ディープインパクトがいなくなった世界の片隅で


race.sanspo.com


 先日、キングカメハメハ種牡馬引退が発表され、日本の種牡馬も世代交代が進んでいくのだなあ、と感慨深いものがありました。
 ディープインパクトも、今年は腰の状態が悪いということで、3月末から種付けを中止して来年に備える、と発表されていたんですよね。
 種牡馬引退の可能性は考えていましたが、まさか、急逝してしまうとは。
 急逝というか、頚椎の怪我で、回復の見込みがない、ということで安楽死の措置がとられたそうなのですが、これだけの実績と多くの人の思い入れがある馬に、その措置を取るというのは、関係者は断腸の思いだったはず。あのディープインパクトであっても、むやみに延命治療を続けるわけではないのだな、とも感じたのです。いや、あのディープインパクトだからこそ、回復の見込みがないのに苦しんでいる姿を見せないようにしたのだろうか。

 僕は競馬歴30年くらいになるのですが、最初に見た三冠馬ナリタブライアンでした。
 杉本清さんの「弟は大丈夫だ」という実況は今でも忘れられません。直線でぶっちぎっていったナリタブライアンに「大丈夫すぎるだろ!」と思ったものです。

 2002(平成14)年に生まれ、2005年にデビューしたディープインパクトでしたが、僕がその存在を最初に認識したのは、3歳の若駒Sでした。
 単勝1.1か1.2倍という断然人気に対して、まだ1戦1勝の3歳馬がこんな一本被りの人気になっているなんて買いかぶりすぎだろ、この馬以外の単勝が美味しいはず!と馬券を握って佐世保ハウステンボスのWINSでレースをみていたのです。
 スタートして、後ろのほうに待機しているディープインパクト。ほらほら、届かないよこれ。
 ところが、武豊が仕掛けると、ディープインパクトは前を走っている馬たちを並ぶ間もなく交わし、直線では後続を突き放して快勝したのです。強いわこれは。

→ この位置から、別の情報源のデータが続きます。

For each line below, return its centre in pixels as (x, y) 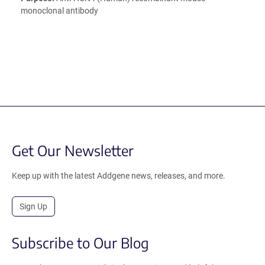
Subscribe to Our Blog (80, 243)
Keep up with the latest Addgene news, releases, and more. (119, 176)
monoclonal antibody (59, 11)
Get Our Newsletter (73, 151)
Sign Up (33, 207)
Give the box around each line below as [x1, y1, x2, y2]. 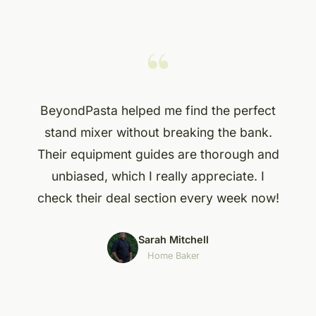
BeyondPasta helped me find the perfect [40, 103, 276, 119]
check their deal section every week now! [37, 190, 279, 206]
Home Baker [147, 250, 200, 262]
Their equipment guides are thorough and [37, 147, 279, 162]
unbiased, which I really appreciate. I [51, 169, 265, 184]
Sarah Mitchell [138, 233, 209, 246]
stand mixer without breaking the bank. [44, 125, 272, 140]
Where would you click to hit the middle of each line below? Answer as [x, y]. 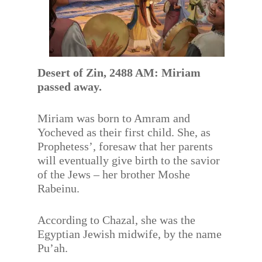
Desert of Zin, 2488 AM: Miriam [119, 73]
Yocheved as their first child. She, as [124, 132]
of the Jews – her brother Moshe [114, 174]
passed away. [70, 87]
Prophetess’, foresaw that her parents [125, 146]
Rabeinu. [59, 188]
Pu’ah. [53, 248]
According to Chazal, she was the [117, 220]
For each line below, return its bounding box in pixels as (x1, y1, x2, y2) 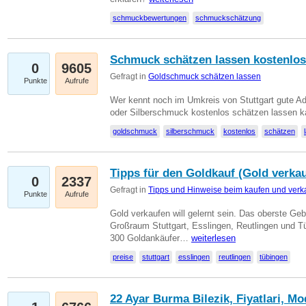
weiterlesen (191, 233, 236, 243)
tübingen (260, 253, 288, 261)
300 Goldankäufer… (110, 233, 191, 243)
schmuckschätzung (195, 14, 261, 22)
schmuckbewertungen (113, 14, 186, 22)
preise (113, 253, 133, 261)
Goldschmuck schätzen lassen (148, 72, 261, 81)
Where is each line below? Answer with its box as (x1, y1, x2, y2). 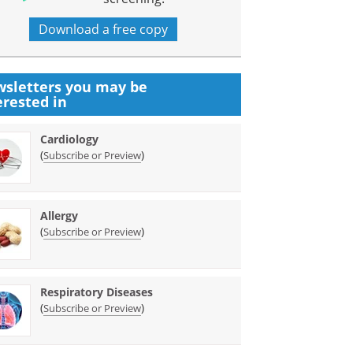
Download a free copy (39, 20, 169, 38)
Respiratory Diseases (40, 284, 154, 299)
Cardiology (40, 132, 99, 147)
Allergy (40, 208, 79, 223)
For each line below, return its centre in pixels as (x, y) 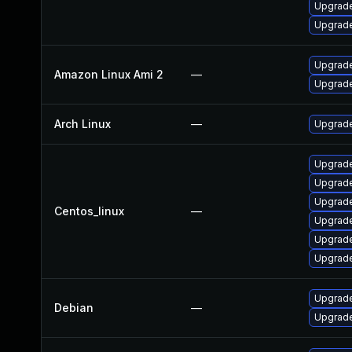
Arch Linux (82, 124)
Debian (74, 308)
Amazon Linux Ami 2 (109, 74)
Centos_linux (89, 211)
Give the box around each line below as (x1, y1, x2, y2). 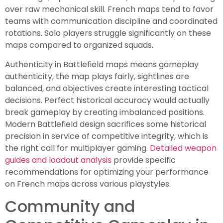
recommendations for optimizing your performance (5, 166, 209, 178)
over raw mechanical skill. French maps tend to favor (5, 3, 214, 15)
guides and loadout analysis (5, 154, 111, 166)
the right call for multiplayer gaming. (5, 142, 150, 154)
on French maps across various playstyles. (5, 178, 171, 190)
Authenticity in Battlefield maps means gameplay (5, 58, 199, 70)
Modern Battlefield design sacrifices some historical (5, 118, 206, 130)
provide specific (111, 154, 176, 166)
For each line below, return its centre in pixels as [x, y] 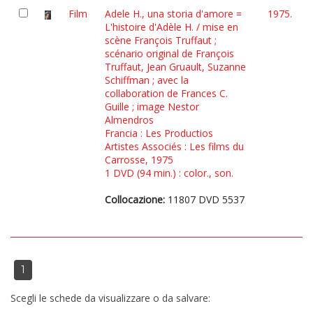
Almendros [129, 120]
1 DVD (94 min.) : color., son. [169, 173]
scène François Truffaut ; [161, 40]
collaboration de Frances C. [166, 93]
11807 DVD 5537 [205, 199]
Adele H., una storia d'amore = [173, 14]
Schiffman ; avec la [147, 80]
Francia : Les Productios [159, 133]
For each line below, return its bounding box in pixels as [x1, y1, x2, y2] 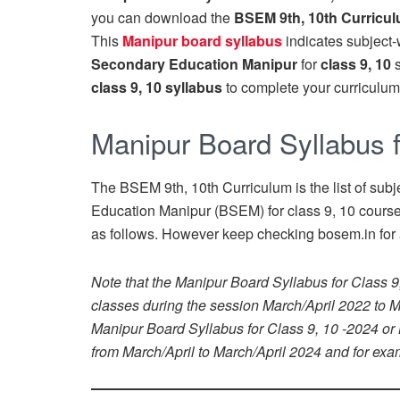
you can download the [91, 7, 234, 29]
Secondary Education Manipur [91, 54, 297, 75]
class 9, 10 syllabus [91, 77, 222, 98]
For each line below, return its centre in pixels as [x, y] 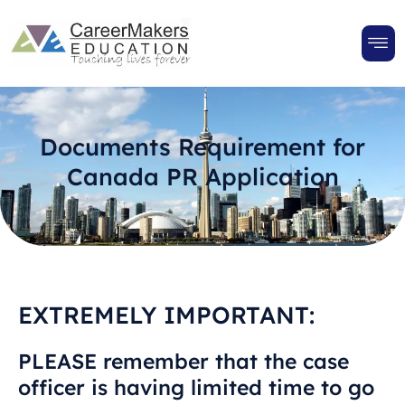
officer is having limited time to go [196, 388]
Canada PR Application [202, 177]
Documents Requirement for [202, 147]
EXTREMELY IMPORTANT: [166, 316]
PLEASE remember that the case [184, 362]
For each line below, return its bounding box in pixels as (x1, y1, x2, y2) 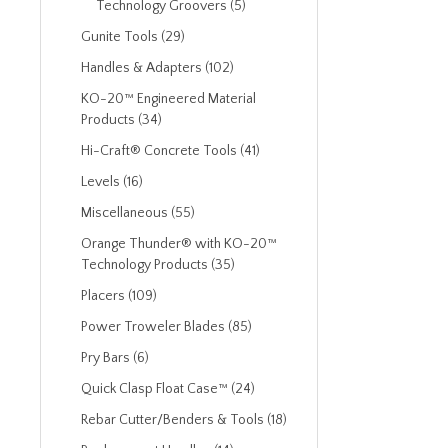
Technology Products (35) (81, 257, 235, 273)
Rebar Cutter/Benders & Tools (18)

 そして、三冠ロード緒戦の皐月賞。僕はディープインパクトのレースのなかで、このレースがいちばん衝撃的でした。


第65回皐月賞 ディープインパクト

 スタートでつまづき、出遅れてしまったディープインパクト
 この時点で、僕は「あちゃー……」と、馬券を放り投げる体勢に入っていました。
 G1で、小回りの中山で、この出遅れは致命的だ……と思ったのです。
 その約2分後、涼しい顔で中山の直線を後続を引き離して快勝したディープインパクトに、心底驚きました。
 何これ、本当に馬?
 ちなみに、ディープインパクトはものすごく強かったのですが、2着には微妙な人気の馬を連れてくることが多かったんですよね。


 ディープインパクトは、本当に強かった。
 3歳時の有馬記念では、まさかの先行策をとったルメール騎手のハーツクライに届かずに2着に敗れましたが、負けたのは、このレースと凱旋門賞だけでした。あの凱旋門賞も、なぜか先行してしまう形になってしまいながらも僅差の3着だったので、展開に恵まれれば勝てていたのではないか、と今でも思います。結果的に禁止薬物で失格になったのは苦い記憶だけれども。

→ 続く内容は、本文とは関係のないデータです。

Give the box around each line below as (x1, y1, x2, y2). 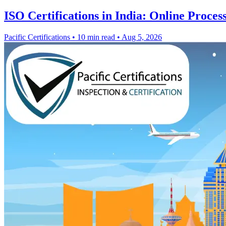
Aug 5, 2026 (122, 32, 162, 41)
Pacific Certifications (4, 32, 70, 41)
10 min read (77, 32, 115, 41)
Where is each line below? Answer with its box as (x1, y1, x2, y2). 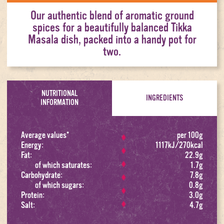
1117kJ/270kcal (155, 139, 203, 150)
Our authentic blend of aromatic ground (30, 8, 194, 23)
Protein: (21, 189, 44, 200)
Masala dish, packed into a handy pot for (27, 32, 196, 47)
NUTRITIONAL (41, 89, 77, 98)
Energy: (21, 139, 43, 150)
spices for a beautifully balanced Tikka (32, 20, 192, 35)
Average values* (21, 129, 69, 140)
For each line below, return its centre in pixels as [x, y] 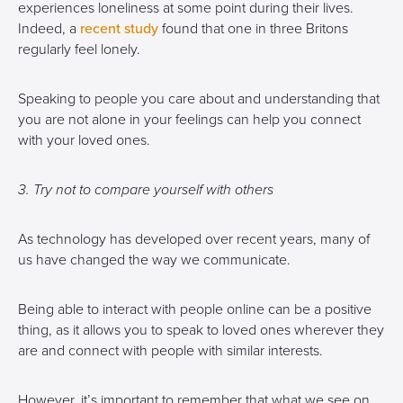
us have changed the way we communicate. [154, 260]
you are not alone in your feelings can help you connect [189, 120]
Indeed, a [49, 29]
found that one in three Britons [253, 29]
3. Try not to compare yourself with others [146, 190]
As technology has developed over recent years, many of [194, 239]
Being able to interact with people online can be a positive [195, 309]
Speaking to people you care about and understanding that [199, 99]
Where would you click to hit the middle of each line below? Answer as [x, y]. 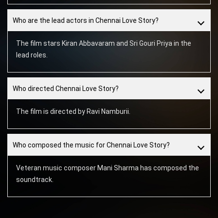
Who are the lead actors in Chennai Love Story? [86, 21]
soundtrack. [35, 180]
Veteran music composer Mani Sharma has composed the [107, 168]
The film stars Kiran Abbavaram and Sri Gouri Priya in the [103, 44]
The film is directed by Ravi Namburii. [73, 112]
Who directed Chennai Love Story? [66, 89]
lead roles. [32, 55]
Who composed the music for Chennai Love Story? [91, 145]
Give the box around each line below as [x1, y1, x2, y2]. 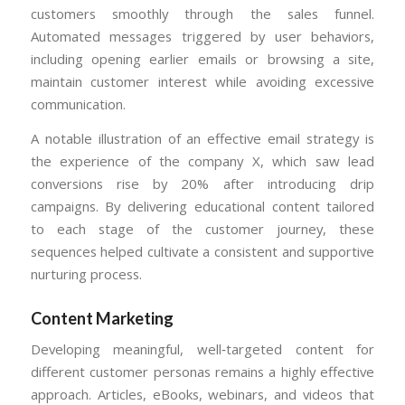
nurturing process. [30, 264, 142, 283]
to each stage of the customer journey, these [30, 219, 375, 238]
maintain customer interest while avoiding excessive [30, 71, 375, 90]
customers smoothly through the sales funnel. [30, 4, 375, 23]
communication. [30, 94, 126, 113]
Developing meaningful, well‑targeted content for [30, 340, 375, 359]
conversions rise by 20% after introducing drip [30, 174, 375, 193]
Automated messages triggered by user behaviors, [30, 26, 375, 45]

 今の時代は、競走馬も距離適性の専門化が進んで、春の天皇賞の3200mは「王道」ではなくなっています。
 ところがディープは、2000mから3200mまで幅広い距離で勝ち、休み明けでも海外遠征明けでも道悪でも勝ちつづけました。
 ただ、当時の僕はディープインパクト武豊というコンビのまばゆさが苦手で、今度こそ負けないかなあ、って、ずっと思っていた記憶があります。
 それでいて、馬券から外したことは一度もないし、たまにとんでもない馬を2着に連れてきて僕を泣かせることはあったものの、多くの競馬ファンに「とりあえず馬券を当てる喜び」をもたらしてくれた馬でもあったのです。
 日本では、現役で活躍した馬が、必ずしも種牡馬としてうまくいくわけではないのだけれど、ディープは、種牡馬としても素晴らしい実績を残し、5頭のダービー馬を生み出しました。

 そういえば、僕は一度、社台ファームに見学に行ったことがあって、種牡馬になったディープインパクトに会っているんですよね。
 ああ、これがあのディープインパクトか……何百億円もの価値があるんだよなあ、すごいなあ……そんな印象しかなくて、申し訳ないのですが。

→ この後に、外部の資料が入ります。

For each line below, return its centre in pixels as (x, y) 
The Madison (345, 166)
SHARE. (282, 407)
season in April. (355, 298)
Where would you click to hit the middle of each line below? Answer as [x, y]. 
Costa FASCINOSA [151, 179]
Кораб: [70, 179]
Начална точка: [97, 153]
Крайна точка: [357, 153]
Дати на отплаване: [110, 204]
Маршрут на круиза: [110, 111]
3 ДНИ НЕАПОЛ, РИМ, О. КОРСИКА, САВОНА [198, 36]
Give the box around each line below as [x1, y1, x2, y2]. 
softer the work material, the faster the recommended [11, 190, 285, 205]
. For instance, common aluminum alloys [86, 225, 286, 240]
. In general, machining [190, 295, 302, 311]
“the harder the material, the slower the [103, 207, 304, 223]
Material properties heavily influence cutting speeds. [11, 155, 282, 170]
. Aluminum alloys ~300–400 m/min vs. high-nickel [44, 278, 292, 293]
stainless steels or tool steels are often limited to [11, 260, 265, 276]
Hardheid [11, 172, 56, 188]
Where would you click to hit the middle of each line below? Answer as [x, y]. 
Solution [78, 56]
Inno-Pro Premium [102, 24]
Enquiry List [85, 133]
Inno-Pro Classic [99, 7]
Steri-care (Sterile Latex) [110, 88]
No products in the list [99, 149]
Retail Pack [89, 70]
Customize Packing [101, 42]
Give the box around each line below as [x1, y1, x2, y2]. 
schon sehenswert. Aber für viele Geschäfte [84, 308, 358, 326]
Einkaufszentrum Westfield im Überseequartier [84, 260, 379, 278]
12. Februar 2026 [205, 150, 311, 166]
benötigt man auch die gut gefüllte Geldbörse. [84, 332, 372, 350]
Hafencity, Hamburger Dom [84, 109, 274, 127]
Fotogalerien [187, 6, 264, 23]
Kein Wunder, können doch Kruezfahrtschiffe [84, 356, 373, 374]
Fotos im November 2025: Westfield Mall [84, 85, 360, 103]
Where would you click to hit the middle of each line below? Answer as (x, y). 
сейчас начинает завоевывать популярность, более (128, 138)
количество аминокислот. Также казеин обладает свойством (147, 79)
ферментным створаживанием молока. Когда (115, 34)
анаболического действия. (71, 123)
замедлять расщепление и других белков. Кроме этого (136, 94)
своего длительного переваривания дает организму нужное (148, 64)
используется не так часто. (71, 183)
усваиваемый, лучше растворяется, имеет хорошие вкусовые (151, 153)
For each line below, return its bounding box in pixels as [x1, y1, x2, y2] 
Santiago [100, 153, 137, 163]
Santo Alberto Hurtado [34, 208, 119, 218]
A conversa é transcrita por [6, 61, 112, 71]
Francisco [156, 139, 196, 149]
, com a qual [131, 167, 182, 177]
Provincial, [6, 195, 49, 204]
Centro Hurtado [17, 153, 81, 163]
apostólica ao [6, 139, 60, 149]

 ディープインパクトというのは、僕が知っているかぎり、最後の「どんな条件でも強い絶対王者(1200mやマイル戦は走らなかったけれど、たぶん強かったと思う)」でした。そんな馬でも「全勝」ではなかったことが、競馬の難しさでもあり、面白さでありました。

 いつか、ディープインパクトは、ディープインパクトを超える仔をつくって、また歴史をかえ、凱旋門賞を制するのではないか、と期待もしていたのです。
 もちろん、いま現役の馬たちや、これから生まれてくるディープの仔に、その可能性は残されているわけだけれど。

 あらためて考えてみると、日本で活躍した馬で、これほど現役時代、種牡馬時代ともにナンバーワンだった馬は空前絶後なんですよね。
 シンザンも、ミスターシービーも、ナリタブライアンも、種牡馬としてはディープには遠く及ばない。オルフェーヴルも……頑張れ!

 僕は、もう少し長生きしてもらいたかった、と思うのと同時に、ディープインパクトが、競走馬として、種牡馬として最高の実績を残して、栄光に包まれて去っていくことに、ただ瞑目して、ひとりの競馬ファンとして、ディープインパクトの時代を最初から最後まで見届けることができたことの幸運を噛みしめてもいるのです。